A inaugurare la stagione lirica del Teatro Carlo Felice di Genova, domenica sera, anche 15 richiedenti asilo che hanno lavorato come comparse per l’Aida di Giuseppe Verdi. Con la regia di Alfonso Antoniozzi, lo spettacolo è stato proposto in un nuovo allestimento in cui la tradizione culturale della lirica italiana ha incontrato l’animazione e il cinema registrando il tutto esaurito e applausi a scena aperta del pubblico in sala.
“Per l’Aida cercavamo figuranti che ricoprissero il ruolo dei guerrieri etiopi, e non avendo nelle nostre liste persone con le caratteristiche fisiche ricercate abbiamo pensato di aprire un casting e proporlo ai centri di accoglienza presenti in città – spiega ai microfoni de ilfattoquotidiano.it il sovrintendente del Teatro Maurizio Roi: “La risposta è stata straordinaria, su cento ragazzi che si sono presentati ne abbiamo selezionati quindici e con loro abbiamo portato avanti questo percorso di arricchimento umano e professionale”.

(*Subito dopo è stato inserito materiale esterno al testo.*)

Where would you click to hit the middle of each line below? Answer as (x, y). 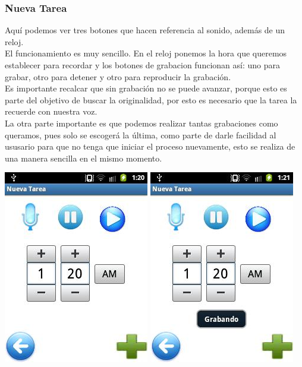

“Tra gli effetti dell’entrata in vigore del decreto sicurezza – sottolinea a margine della prima il responsabile della cooperativa sociale il Ce.Sto Marco Montoli – ci sarà anche quello che iniziative di collaborazione e inclusione come questa non saranno più possibili. Gli ospiti dei centri di accoglienza in attesa dello status di rifugiato, infatti, non potranno effettuare attività lavorative o tirocini, e rischiano di restare per mesi confinati in grandi strutture lontano da percorsi di interazione con la società nella quale vivono”. Una distanza tale, quella tra scelte politiche e percorsi culturali, che nelle settimane scorse aveva creato un certo imbarazzo tra gli addetti ai lavori, l’affermazione del consigliere regionale della Lega Franco Senarega che aveva ritenuto opportuno dichiarare che quei ruoli (da guerrieri africani) avrebbero potuto benissimo ricoprirlo “15 italiani con del cerone nero sulla pelle”. Un richiamo inconsapevole alla pratica del blackface realmente in uso nel make-up teatrale del ‘900, superata da oltre cinquant’anni perché ritenuta offensiva e inopportuna.